# Projecting energy eigenstates of quantum harmonic oscillator into the coordinate basis

I am trying formally derive the projection of the energy eiegenstates of the 1D quantum harmonic oscillator into the $x$ basis $$\phi_n(x) = \langle x | n \rangle = \langle x | \frac{{a^{\dagger}}^{n}}{\sqrt{n!}} | 0 \rangle = \frac{{a^{\dagger}}^{n}}{\sqrt{n!}} \, \phi_0(x)$$

I'm not sure how to make the last step

$$\langle x |\frac{{a^{\dagger}}^{n}}{\sqrt{n!}} | 0 \rangle = \frac{{a^{\dagger}}^{n}(x)}{\sqrt{n!}} \langle x | 0 \rangle$$

where I use ${a^{\dagger}}^{n}(x)$ to clarify that the operator is in the $x$ basis.

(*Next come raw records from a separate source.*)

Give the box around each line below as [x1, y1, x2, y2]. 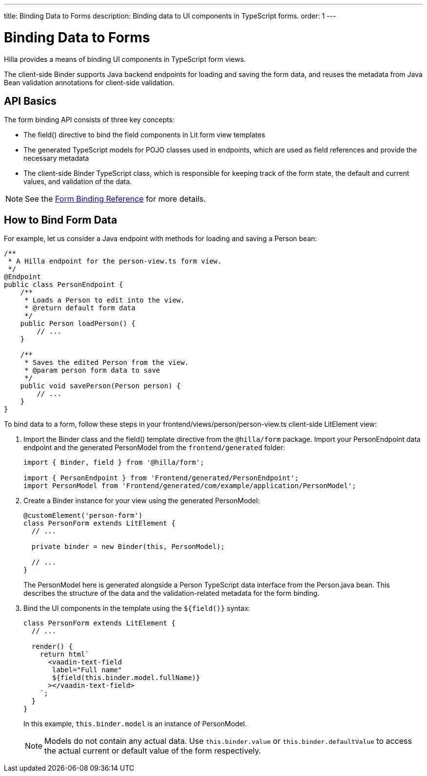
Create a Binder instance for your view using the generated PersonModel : [23, 496, 260, 505]
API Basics [4, 95, 57, 107]
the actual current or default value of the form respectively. [44, 746, 261, 756]
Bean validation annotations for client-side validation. [4, 78, 175, 87]
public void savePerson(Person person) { [20, 382, 181, 390]
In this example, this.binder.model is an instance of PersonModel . [23, 719, 247, 728]
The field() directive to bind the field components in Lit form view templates [23, 131, 265, 139]
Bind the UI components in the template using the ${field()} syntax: [23, 604, 251, 613]
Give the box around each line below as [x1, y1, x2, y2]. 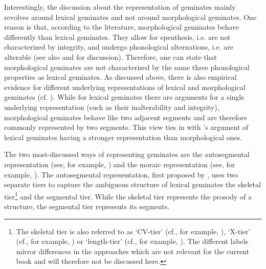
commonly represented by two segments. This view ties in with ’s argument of [4, 122, 249, 132]
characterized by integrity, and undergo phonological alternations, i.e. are [4, 41, 233, 52]
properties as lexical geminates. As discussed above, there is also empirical [4, 72, 237, 82]
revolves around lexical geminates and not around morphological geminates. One [4, 11, 257, 22]
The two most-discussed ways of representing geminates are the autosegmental [4, 149, 250, 160]
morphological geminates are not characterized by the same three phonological [4, 61, 250, 72]
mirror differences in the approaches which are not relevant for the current [16, 245, 249, 256]
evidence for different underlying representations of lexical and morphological [4, 81, 246, 92]
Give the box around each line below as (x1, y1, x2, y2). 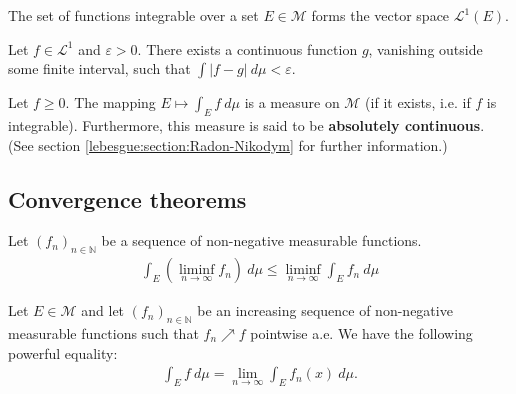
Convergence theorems (8, 183, 247, 214)
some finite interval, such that (8, 58, 191, 79)
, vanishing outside (368, 38, 483, 59)
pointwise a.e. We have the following (250, 323, 473, 343)
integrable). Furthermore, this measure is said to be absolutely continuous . (8, 114, 485, 135)
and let (81, 300, 125, 321)
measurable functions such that (8, 323, 199, 343)
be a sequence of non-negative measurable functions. (101, 230, 422, 251)
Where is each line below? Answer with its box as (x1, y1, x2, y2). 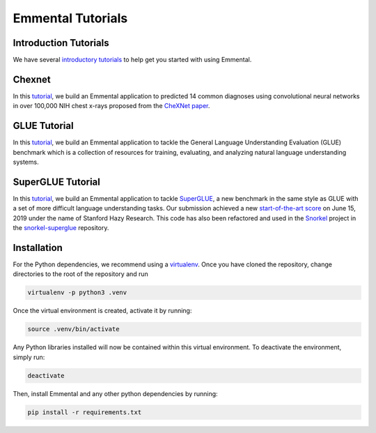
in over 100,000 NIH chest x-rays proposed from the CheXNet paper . (13, 102, 210, 110)
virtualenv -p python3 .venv (27, 289, 127, 296)
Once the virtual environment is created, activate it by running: (13, 307, 192, 315)
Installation (13, 241, 63, 254)
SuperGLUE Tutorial (13, 176, 100, 188)
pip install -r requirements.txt (27, 408, 142, 416)
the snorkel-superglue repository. (13, 224, 109, 232)
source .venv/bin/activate (27, 325, 120, 333)
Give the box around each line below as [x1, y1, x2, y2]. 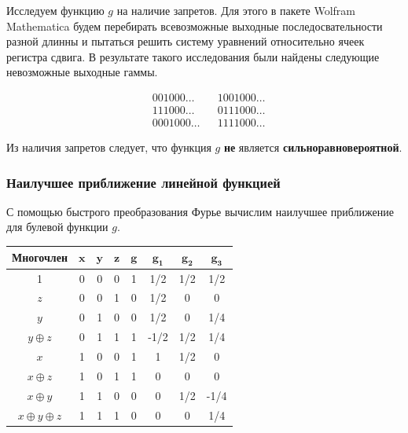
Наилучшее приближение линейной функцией [6, 172, 281, 192]
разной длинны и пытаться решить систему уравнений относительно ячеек [6, 33, 365, 50]
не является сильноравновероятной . [223, 139, 402, 156]
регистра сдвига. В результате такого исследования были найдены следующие [6, 48, 380, 64]
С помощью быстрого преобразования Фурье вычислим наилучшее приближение [6, 203, 394, 219]
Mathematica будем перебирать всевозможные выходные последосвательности [6, 17, 383, 34]
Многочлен [12, 249, 68, 266]
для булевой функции [6, 218, 108, 235]
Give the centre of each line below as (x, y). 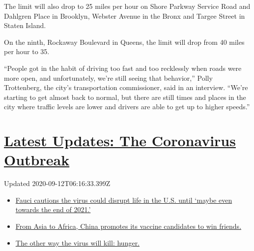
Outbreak (37, 160)
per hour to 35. (27, 51)
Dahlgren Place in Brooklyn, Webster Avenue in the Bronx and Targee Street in (125, 16)
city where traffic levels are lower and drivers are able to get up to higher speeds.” (127, 107)
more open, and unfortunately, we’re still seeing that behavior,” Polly (108, 78)
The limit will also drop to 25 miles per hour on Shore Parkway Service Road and (127, 6)
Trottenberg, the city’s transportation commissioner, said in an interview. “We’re (126, 87)
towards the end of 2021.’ (53, 209)
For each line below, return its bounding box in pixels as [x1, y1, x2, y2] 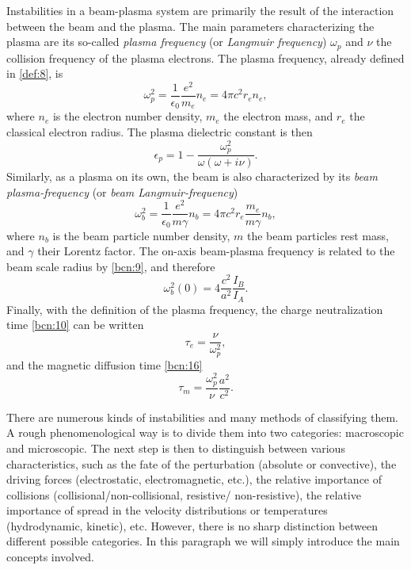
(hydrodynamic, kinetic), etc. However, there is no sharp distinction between [6, 517, 378, 534]
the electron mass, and [223, 108, 333, 124]
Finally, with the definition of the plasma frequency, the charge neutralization [6, 300, 383, 317]
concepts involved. [6, 549, 94, 565]
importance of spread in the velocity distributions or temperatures [6, 502, 328, 518]
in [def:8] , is [6, 65, 63, 82]
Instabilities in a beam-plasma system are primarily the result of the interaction [6, 2, 394, 18]
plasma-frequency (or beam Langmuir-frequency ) [6, 183, 238, 200]
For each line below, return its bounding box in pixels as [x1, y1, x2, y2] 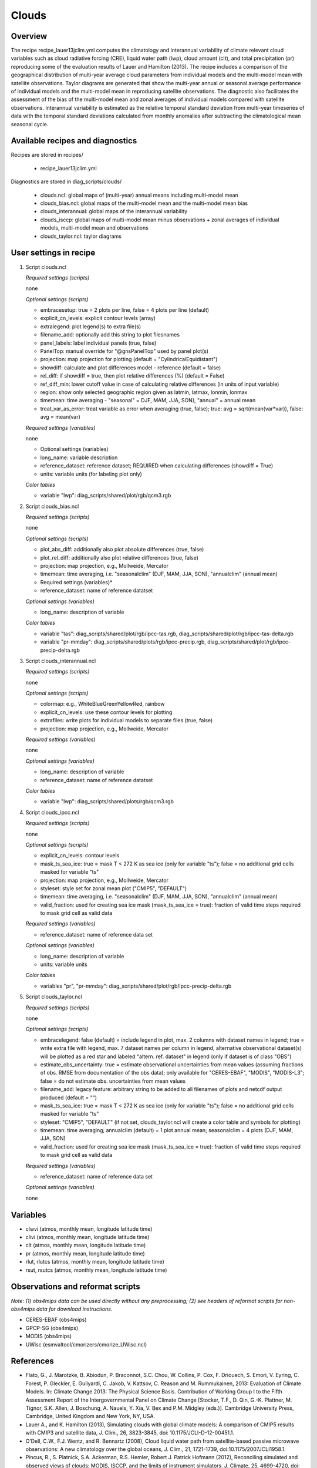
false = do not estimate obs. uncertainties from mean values [40, 1078, 186, 1085]
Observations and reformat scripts [11, 1282, 140, 1292]
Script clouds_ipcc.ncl [25, 809, 79, 816]
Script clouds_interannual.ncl [25, 657, 96, 664]
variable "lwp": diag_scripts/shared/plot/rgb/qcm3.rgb [40, 492, 171, 499]
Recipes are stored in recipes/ [11, 151, 83, 159]
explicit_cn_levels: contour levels [40, 852, 120, 859]
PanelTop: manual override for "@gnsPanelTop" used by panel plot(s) [40, 348, 208, 355]
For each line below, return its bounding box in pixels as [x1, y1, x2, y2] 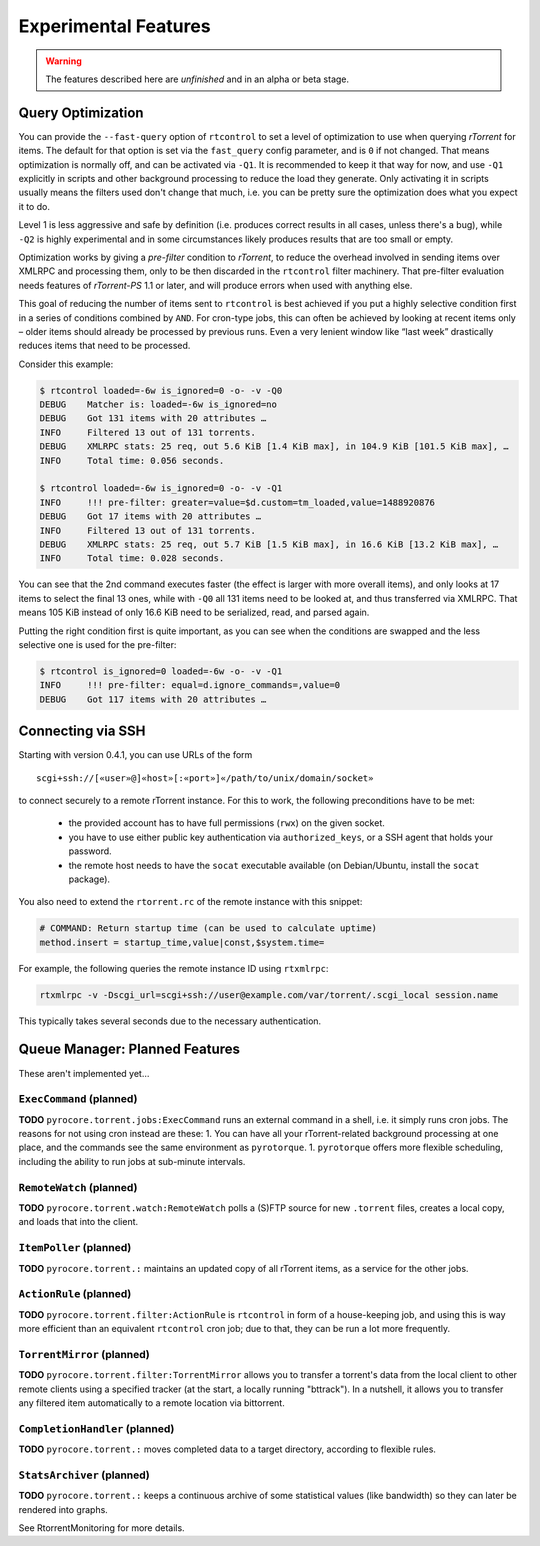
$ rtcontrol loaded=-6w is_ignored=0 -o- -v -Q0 [39, 385, 283, 396]
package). [68, 873, 110, 885]
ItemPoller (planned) [18, 1241, 132, 1255]
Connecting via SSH [18, 723, 146, 740]
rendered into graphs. [18, 1503, 109, 1515]
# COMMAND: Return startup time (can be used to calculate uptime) [39, 923, 378, 934]
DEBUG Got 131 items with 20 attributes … [39, 413, 267, 424]
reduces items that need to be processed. [18, 340, 191, 352]
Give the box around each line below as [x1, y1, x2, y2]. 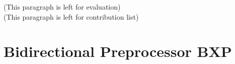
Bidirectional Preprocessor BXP [4, 41, 232, 61]
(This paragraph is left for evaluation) [4, 2, 121, 12]
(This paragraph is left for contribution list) [4, 11, 139, 22]
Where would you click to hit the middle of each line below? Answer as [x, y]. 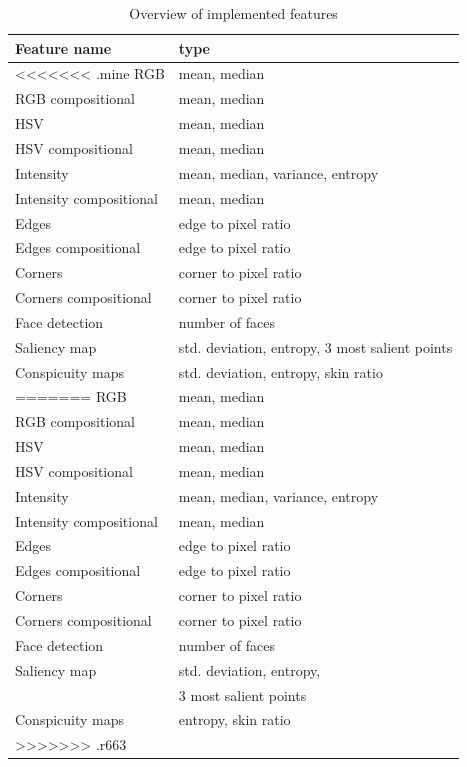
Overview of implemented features [233, 13]
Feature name [63, 47]
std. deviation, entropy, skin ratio [280, 371]
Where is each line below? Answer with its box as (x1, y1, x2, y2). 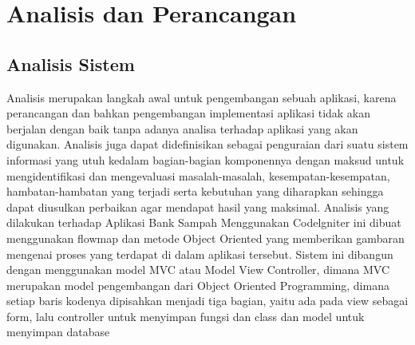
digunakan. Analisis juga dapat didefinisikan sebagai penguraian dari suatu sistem (6, 136, 409, 153)
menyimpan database (6, 323, 110, 340)
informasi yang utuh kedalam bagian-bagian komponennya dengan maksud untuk (6, 151, 405, 168)
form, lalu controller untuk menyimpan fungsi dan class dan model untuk (6, 307, 365, 324)
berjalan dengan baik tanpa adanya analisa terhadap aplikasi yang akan (6, 120, 358, 137)
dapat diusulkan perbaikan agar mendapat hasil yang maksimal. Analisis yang (6, 198, 389, 215)
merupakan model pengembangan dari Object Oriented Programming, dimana (6, 276, 389, 293)
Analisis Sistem (6, 51, 135, 76)
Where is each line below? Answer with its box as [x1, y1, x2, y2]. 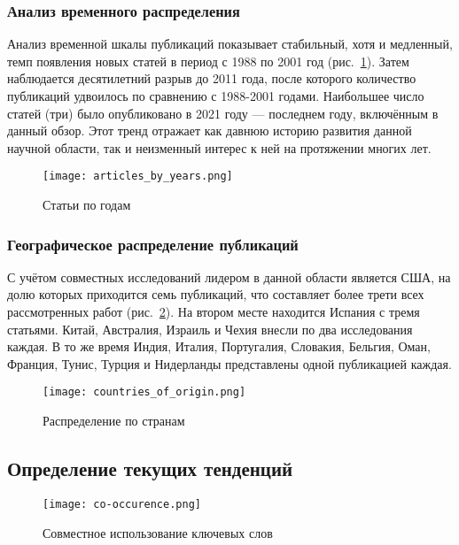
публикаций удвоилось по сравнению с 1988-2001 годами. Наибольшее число [7, 87, 424, 104]
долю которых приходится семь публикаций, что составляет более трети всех [7, 285, 424, 303]
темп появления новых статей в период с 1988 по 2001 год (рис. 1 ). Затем [7, 51, 409, 70]
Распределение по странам [43, 411, 185, 430]
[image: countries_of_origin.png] [43, 386, 246, 399]
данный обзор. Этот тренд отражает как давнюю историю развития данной [7, 121, 412, 140]
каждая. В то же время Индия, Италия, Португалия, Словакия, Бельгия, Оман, [7, 337, 431, 356]
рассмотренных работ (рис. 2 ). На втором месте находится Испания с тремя [7, 303, 420, 321]
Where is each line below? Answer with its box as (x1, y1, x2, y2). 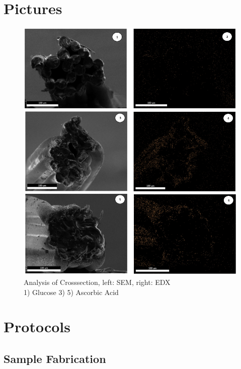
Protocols (4, 316, 70, 337)
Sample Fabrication (4, 351, 106, 366)
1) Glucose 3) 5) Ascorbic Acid (24, 286, 119, 297)
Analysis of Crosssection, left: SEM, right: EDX (24, 277, 171, 287)
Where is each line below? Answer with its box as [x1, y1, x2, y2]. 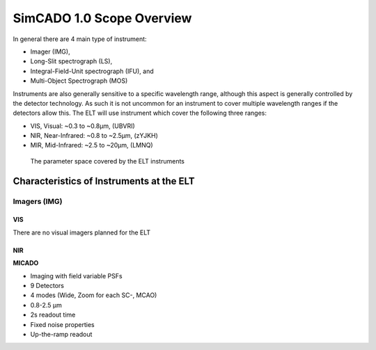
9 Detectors [30, 281, 64, 289]
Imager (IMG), [30, 47, 70, 56]
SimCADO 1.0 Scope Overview [13, 10, 192, 26]
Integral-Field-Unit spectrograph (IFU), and [30, 67, 154, 75]
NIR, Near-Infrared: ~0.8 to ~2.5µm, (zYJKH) [30, 132, 158, 140]
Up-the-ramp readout [30, 330, 93, 338]
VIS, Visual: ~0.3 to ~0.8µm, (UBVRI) [30, 122, 135, 130]
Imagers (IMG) [13, 196, 63, 206]
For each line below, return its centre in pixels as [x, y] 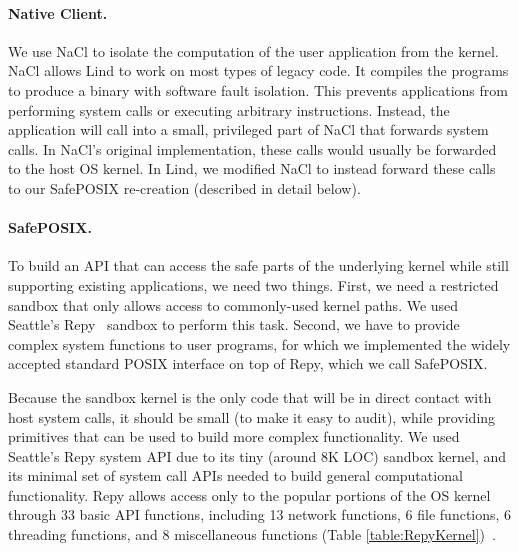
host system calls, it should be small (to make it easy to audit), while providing [252, 416]
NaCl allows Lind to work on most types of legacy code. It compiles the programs [258, 70]
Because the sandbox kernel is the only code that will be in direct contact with [250, 396]
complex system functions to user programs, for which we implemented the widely [259, 343]
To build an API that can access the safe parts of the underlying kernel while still [258, 265]
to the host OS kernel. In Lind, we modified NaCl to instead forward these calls [252, 168]
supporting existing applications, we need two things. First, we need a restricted [253, 284]
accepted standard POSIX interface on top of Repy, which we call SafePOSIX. [248, 363]
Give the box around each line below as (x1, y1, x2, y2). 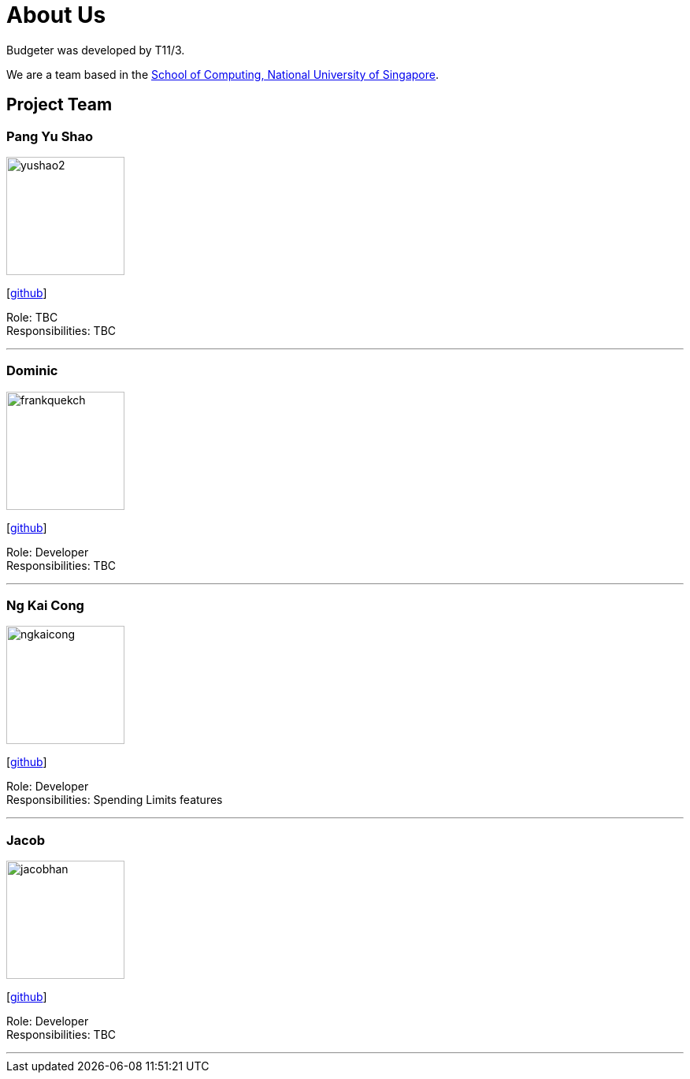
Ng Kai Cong (6, 597, 84, 614)
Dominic (6, 363, 58, 379)
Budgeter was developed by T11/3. (6, 43, 185, 57)
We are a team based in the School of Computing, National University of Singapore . (6, 67, 440, 81)
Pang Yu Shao (6, 128, 94, 144)
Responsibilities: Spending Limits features (6, 793, 223, 807)
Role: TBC (6, 310, 58, 324)
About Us (6, 2, 106, 28)
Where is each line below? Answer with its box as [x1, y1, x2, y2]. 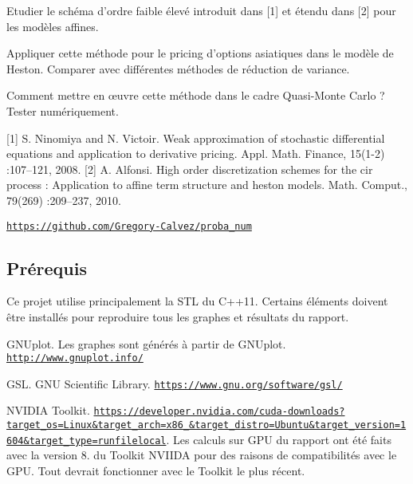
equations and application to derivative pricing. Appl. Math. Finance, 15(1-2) [6, 145, 385, 162]
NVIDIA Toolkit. [6, 402, 90, 419]
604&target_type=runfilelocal [6, 435, 167, 447]
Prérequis [6, 255, 87, 280]
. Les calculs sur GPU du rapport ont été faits [166, 431, 391, 447]
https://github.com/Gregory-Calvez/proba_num [6, 220, 252, 232]
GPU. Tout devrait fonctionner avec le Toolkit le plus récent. [6, 462, 305, 479]
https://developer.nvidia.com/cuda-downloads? [93, 406, 345, 418]

I feel I need to use the resolution of identity

$$\int \langle x | \frac{{a^{\dagger}}^{n}}{\sqrt{n!}}| x' \rangle \langle x'| 0 \rangle \: \mathrm{d} x'$$

I can do this integral for a single creation operator

$$\int \langle x | a^{\dagger}| x' \rangle \langle x'| 0 \rangle \: \mathrm{d} x' = \int \langle x | \gamma X - i \epsilon P| x' \rangle \langle x'| 0 \rangle \: \mathrm{d} x'$$

where $\gamma = \sqrt{\frac{m \omega}{2 \hbar}}$ and $\epsilon = \sqrt{\frac{1}{2m \omega \hbar}}$. Using the matrix representations of the $X$ and $P$ operators in the $x$ basis

$$\langle x |\gamma X - i \epsilon P| x' \rangle = x' \gamma \delta(x - x') + \hbar \epsilon\delta^{(1)}(x - x')$$

where $\delta^{(1)}(x)$ is the first derivative of the Dirac delta function. So the integral is

$$\phi_1(x) = \int \left[ x' \gamma \delta(x - x') + \hbar \epsilon\delta^{(1)}(x - x') \right] \phi_0 (x') \: \mathrm{d} x' = \left[ \gamma x - \hbar \epsilon\frac{\mathrm{d}}{\mathrm{d} x} \right]\phi_0 (x)$$

So how do I continue with this derivation? Do I make some sort of inductive step? Is this even the right path to go down, is there a much simpler method?

• You've already done it! What do you even want help with? – Prahar Apr 20 '17 at 13:15
• To check the recursive generation of Hermite polynomials, consult WP. – Cosmas Zachos Apr 20 '17 at 14:35

I have not checked the details and this is too long for a comment but it looks right and yes it is induction. Instead of starting with $\phi_n(x)=\langle x\vert \frac{(\hat a^\dagger)^n}{\sqrt{n!}}\vert 0\rangle$, start with \begin{align} \phi_{n+1}(x)&=\frac{1}{\sqrt{n+1}}\langle x\vert \hat a^\dagger\vert n\rangle\, ,\\ &= \frac{1}{\sqrt{n+1}}\left[\gamma x-\hbar \epsilon \frac{d}{dx}\right] \phi_n(x) \tag{1} \end{align} where you obtain (1) by repeating your steps starting with $\vert n\rangle$ rather than $\vert 0\rangle$. You can then start the induction.